El PT se ha opuesto firmemente a este proyecto, que originalmente data de 1993, pero que ha sido desempolvado en los últimos meses después de algunos notorios crímenes protagonizados por menores: el asesinato a cuchillazos de un hombre en Río de Janeiro, cuando dos jóvenes le robaron la bicicleta en plena Laguna Rodrigo de Freitas, y la violación de dos adolescentes en el norteño estado de Piauí por una patota de cinco adolescentes. Estos hechos fueron aprovechados por el presidente de la Cámara de Diputados, Eduardo Cunha (PMDB), en abierto conflicto con la presidencia, para impulsar la controvertida enmienda, que es respaldada por la llamada “bancada de la bala”, legisladores vinculados con las fuerzas policiales y militares.
“Es muy peligroso que un tema tan delicado haya quedado rehén de una disputa política entre el Congreso y el Ejecutivo, y que sea aprovechado por los sectores más conservadores y reaccionarios que pretenden hacer retroceder nuestra sociedad. En vez de garantizar la protección de los menores, se avanza en una propuesta que viola la propia Constitución”, señaló a LA NACION la defensora pública Eufrasia María Souza, de la Coordinadora Nacional de Defensa de los Derechos del Niño y del Adolescente.

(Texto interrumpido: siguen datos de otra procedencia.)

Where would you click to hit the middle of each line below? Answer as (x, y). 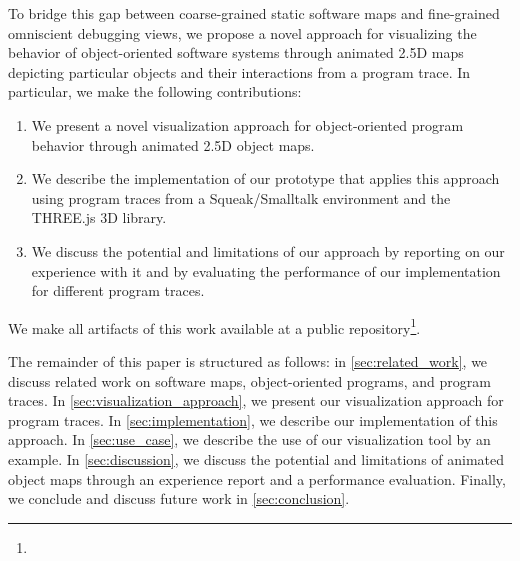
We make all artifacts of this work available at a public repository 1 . (214, 326)
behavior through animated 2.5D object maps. (173, 144)
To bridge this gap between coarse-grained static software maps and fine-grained (254, 13)
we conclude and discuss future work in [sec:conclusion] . (179, 498)
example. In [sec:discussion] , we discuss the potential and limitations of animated (256, 458)
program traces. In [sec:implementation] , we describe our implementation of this (253, 419)
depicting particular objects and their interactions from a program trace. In (239, 71)
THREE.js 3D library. (99, 217)
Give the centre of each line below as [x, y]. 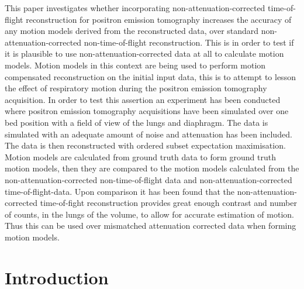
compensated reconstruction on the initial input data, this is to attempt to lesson [150, 76]
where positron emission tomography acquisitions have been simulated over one [147, 111]
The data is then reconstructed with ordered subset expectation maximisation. [145, 145]
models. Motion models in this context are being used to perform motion [135, 65]
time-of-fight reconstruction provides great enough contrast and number [168, 203]
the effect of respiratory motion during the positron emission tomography [136, 88]
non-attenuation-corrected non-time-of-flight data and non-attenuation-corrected [148, 179]
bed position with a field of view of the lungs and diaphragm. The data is [137, 122]
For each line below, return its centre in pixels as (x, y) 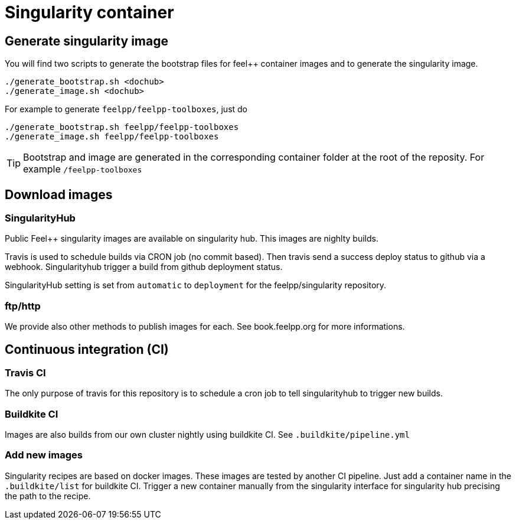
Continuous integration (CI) (87, 349)
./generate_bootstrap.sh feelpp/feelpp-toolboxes (122, 127)
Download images (59, 194)
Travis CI (25, 372)
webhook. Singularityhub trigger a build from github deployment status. (144, 267)
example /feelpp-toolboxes (83, 169)
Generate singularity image (86, 41)
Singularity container (89, 12)
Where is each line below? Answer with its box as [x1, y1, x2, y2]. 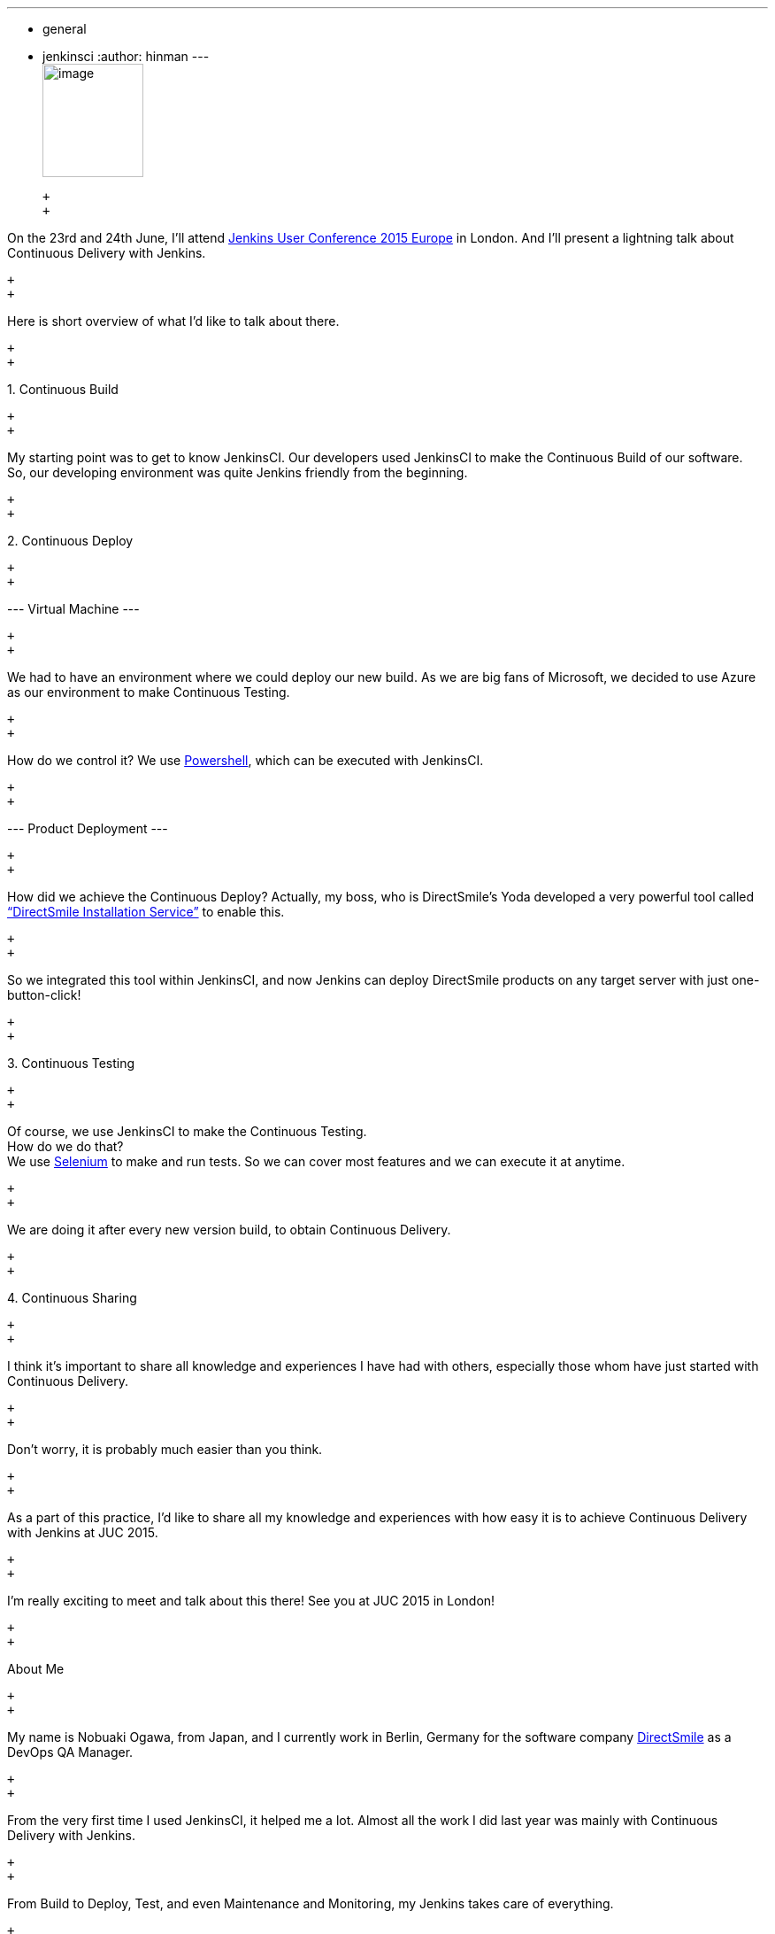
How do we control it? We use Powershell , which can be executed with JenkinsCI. [7, 753, 484, 768]
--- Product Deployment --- [7, 821, 168, 836]
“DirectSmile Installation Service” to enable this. [7, 904, 285, 919]
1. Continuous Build [7, 382, 119, 397]
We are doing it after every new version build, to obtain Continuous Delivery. [7, 1222, 451, 1237]
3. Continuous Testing [7, 1056, 135, 1071]
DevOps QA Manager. [7, 1744, 134, 1760]
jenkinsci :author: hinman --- [42, 49, 210, 64]
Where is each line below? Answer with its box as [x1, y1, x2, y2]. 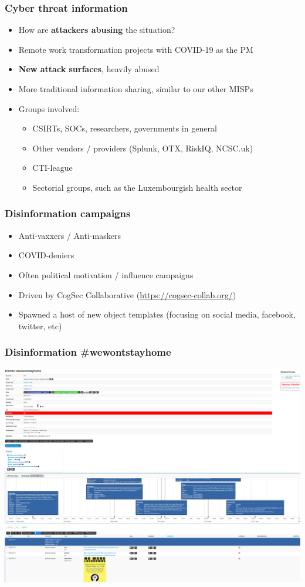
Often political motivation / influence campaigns [18, 268, 194, 281]
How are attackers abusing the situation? [18, 23, 175, 36]
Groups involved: [18, 102, 80, 114]
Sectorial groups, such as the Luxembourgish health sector [32, 181, 242, 193]
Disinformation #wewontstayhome [5, 345, 171, 359]
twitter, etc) [18, 319, 62, 332]
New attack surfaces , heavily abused [18, 63, 160, 75]
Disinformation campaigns [5, 206, 131, 221]
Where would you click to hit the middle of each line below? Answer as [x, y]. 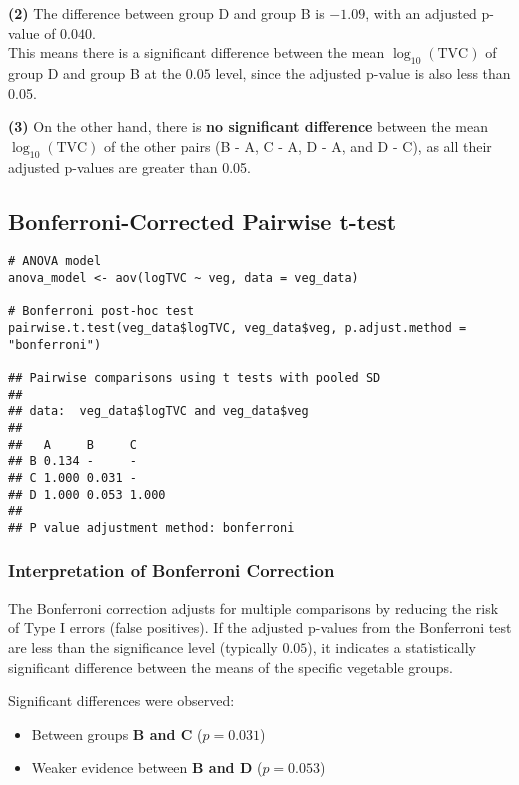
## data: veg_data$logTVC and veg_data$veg [158, 411]
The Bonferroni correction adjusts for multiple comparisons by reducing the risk [253, 607]
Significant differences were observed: [121, 700]
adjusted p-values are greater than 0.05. [129, 166]
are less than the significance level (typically [143, 646]
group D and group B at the [95, 72]
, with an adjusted [421, 13]
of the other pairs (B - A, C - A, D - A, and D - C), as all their [298, 145]
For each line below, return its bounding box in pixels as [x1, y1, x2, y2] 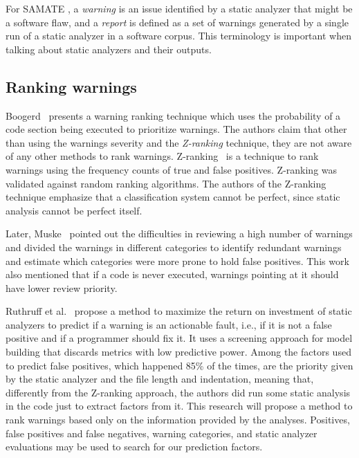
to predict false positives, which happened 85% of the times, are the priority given [6, 358, 353, 372]
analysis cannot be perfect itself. [6, 203, 142, 217]
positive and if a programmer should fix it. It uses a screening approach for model [6, 331, 353, 345]
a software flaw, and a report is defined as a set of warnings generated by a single [6, 15, 349, 29]
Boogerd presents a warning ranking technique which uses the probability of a [6, 108, 341, 122]
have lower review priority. [6, 280, 118, 295]
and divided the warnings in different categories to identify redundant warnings [6, 239, 342, 254]
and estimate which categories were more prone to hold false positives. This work [6, 253, 349, 268]
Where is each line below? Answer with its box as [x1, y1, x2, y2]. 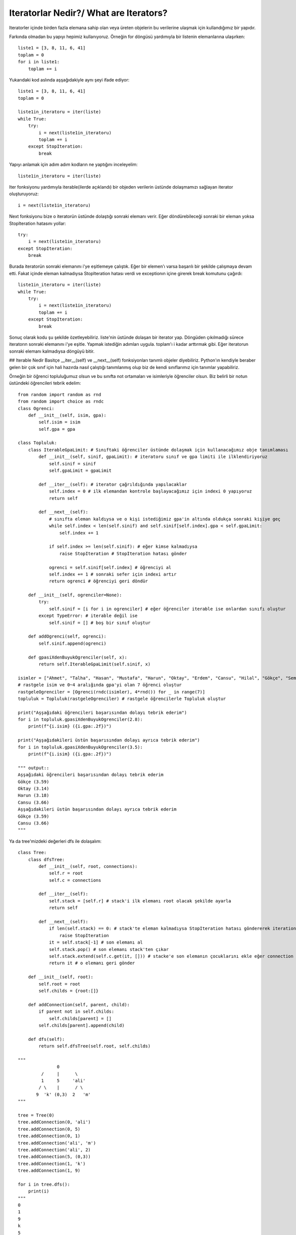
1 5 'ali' [41, 1078, 86, 1084]
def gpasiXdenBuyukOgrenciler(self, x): [28, 655, 128, 660]
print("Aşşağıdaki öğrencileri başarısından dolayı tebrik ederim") [18, 709, 187, 715]
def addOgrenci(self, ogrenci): [28, 634, 107, 639]
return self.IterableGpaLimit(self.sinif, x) [38, 661, 150, 667]
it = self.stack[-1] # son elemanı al [49, 940, 143, 946]
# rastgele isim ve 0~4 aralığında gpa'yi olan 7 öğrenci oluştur [18, 682, 182, 688]
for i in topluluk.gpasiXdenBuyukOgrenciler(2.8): [18, 717, 143, 722]
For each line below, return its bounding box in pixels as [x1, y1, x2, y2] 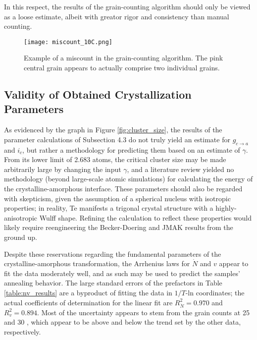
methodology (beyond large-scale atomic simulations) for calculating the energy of [4, 173, 253, 184]
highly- [215, 203, 237, 213]
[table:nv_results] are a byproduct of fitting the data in [4, 287, 172, 297]
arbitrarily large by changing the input [4, 164, 121, 174]
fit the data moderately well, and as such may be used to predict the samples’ [4, 268, 240, 278]
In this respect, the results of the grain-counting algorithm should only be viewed [4, 1, 251, 11]
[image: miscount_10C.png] [24, 38, 112, 46]
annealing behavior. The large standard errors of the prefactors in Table [4, 278, 222, 288]
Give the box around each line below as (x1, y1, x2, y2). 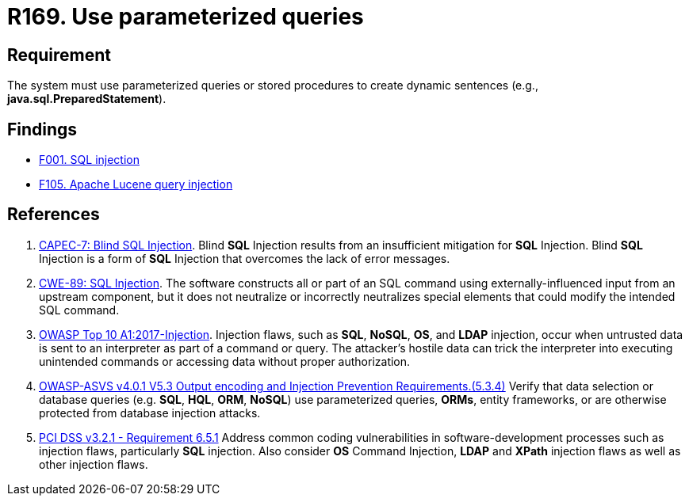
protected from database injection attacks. (39, 405, 261, 420)
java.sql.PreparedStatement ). (7, 92, 167, 106)
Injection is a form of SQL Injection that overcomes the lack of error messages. (39, 251, 450, 265)
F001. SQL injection (39, 153, 140, 167)
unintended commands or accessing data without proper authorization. (39, 354, 411, 368)
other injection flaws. (39, 457, 148, 471)
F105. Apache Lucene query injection (39, 177, 233, 192)
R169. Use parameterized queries (7, 3, 364, 30)
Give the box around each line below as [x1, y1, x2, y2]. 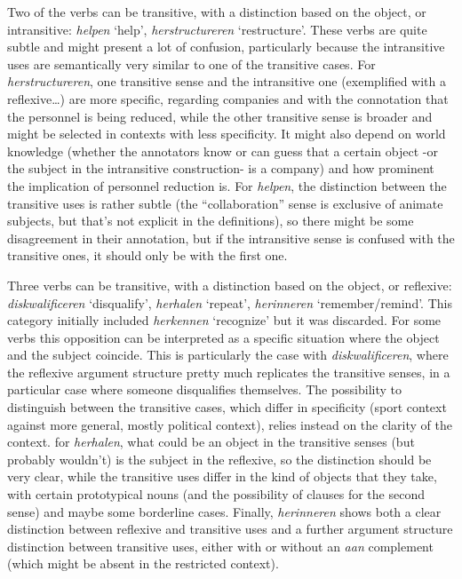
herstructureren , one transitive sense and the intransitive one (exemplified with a [7, 72, 446, 91]
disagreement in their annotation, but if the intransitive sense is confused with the [7, 228, 455, 247]
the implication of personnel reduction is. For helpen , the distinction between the [7, 176, 447, 194]
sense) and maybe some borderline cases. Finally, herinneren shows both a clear [7, 502, 442, 520]
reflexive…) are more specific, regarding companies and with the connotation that [7, 89, 449, 107]
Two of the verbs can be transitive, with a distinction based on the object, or [7, 3, 426, 20]
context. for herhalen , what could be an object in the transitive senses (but [7, 432, 415, 451]
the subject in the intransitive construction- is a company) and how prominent [7, 159, 434, 178]
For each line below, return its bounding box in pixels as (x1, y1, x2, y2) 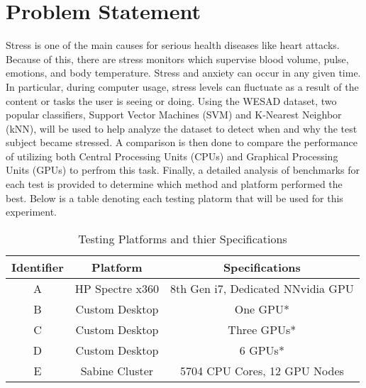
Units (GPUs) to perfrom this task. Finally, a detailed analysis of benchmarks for (6, 162, 360, 177)
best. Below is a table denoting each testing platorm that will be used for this (6, 190, 343, 205)
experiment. (6, 204, 57, 219)
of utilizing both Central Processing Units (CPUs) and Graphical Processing (6, 148, 338, 163)
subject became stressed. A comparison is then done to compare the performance (6, 135, 358, 150)
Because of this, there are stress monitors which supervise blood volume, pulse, (6, 51, 349, 66)
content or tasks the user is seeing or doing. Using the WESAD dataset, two (6, 93, 337, 108)
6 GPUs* (239, 341, 284, 358)
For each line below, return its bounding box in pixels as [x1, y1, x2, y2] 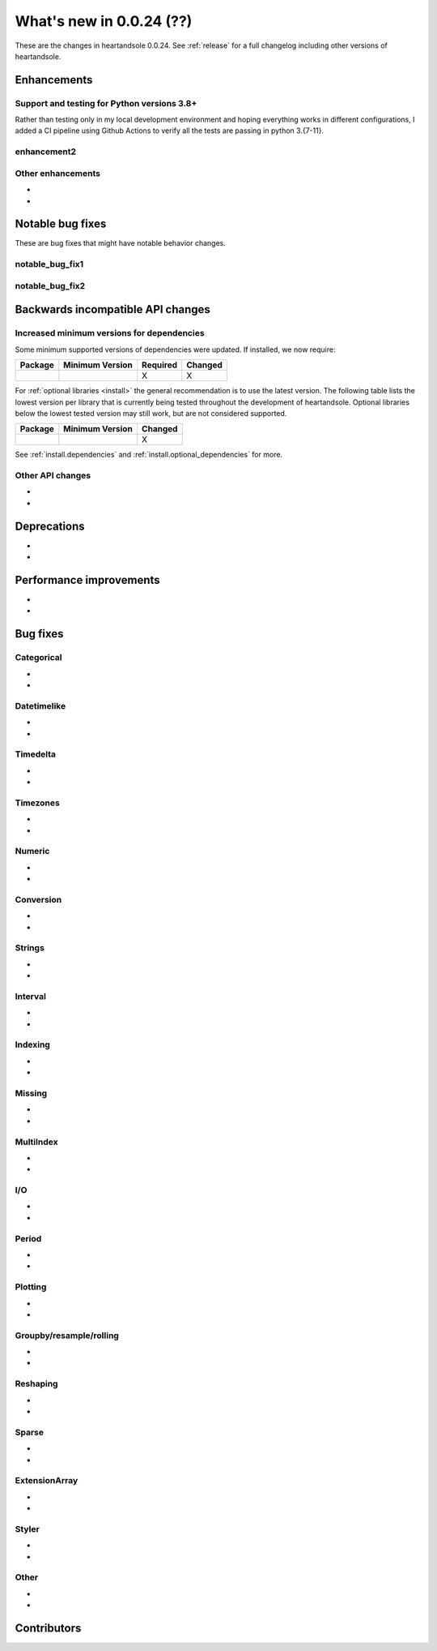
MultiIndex [15, 1136, 58, 1147]
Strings [15, 942, 45, 954]
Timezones [15, 797, 60, 808]
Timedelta [15, 748, 57, 760]
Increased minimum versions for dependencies [15, 328, 206, 339]
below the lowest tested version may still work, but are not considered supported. [15, 408, 287, 418]
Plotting [15, 1281, 47, 1293]
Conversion [15, 894, 62, 905]
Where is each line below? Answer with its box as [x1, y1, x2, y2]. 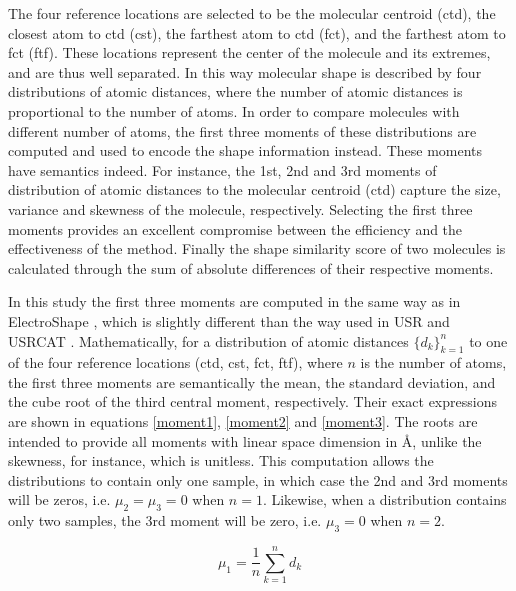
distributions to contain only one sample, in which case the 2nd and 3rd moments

En efecto, la Constitución brasileña de 1988, en su artículo 228, resalta que los menores de 18 años son inimputables penalmente. Hasta esa edad, los infractores de la ley deben ser tratados de acuerdo con el Estatuto del Niño y del Adolescente, de 1990, que establece como castigo medidas socioeducativas, que van desde las amonestaciones verbales y los trabajos comunitarios hasta la internación en institutos de menores. La internación, que puede extenderse por un plazo máximo de tres años, está prevista sólo para actos de amenaza grave o violencia (hurto, robo, violación u homicidio), o cuando el infractor es reincidente, o si no ha cumplido el castigo anteriormente impuesto.
LA MAYORÍA, A FAVOR
Sin embargo, las encuestas de opinión apuntan que una gran mayoría de los brasileños está de acuerdo con la reducción de la edad de imputabilidad penal. El último sondeo de Datafolha sobre el tema, divulgado el 22 de junio, indicó que el 87% de los encuestados aprobaba juzgar a menores de entre 16 y 18 años como adultos.
Dilma ha subrayado que los menores son regularmente usados por bandas criminales para cometer delitos y abogó por que el Congreso aumente las penas para ese tipo de conductas.
“Basta de impunidad para aquellos que utilizan a niños y adolescentes para cometer crímenes. En el gobierno defendemos que la pena sea aumentada para los adultos que usan a los menores como escudo dentro de una organización criminal”, afirmó.
Según datos oficiales, hay en estos momentos unos 32.000 adolescentes internados en institutos de rehabilitación socioeducativa para menores en todo Brasil. Y las cárceles tienen una población de 607.731 reclusos, unos 231.000 más que la capacidad de las instalaciones.
“La reducción de la edad de imputabilidad penal resultaría en un mayor encarcelamiento de adolescentes en un sistema penitenciario ya fallido, sobrecargado, con claras evidencias de maltratos, condiciones inhumanas y prácticas de tortura. Poner a menores de 18 años en privación de libertad en las mismas instalaciones que los adultos los dejaría aún más vulnerables a abusos y podría significar una mayor propensión a la reincidencia en el crimen”, apuntó, por su parte, Atila Roque, director de la organización Amnistía Internacional en Brasil.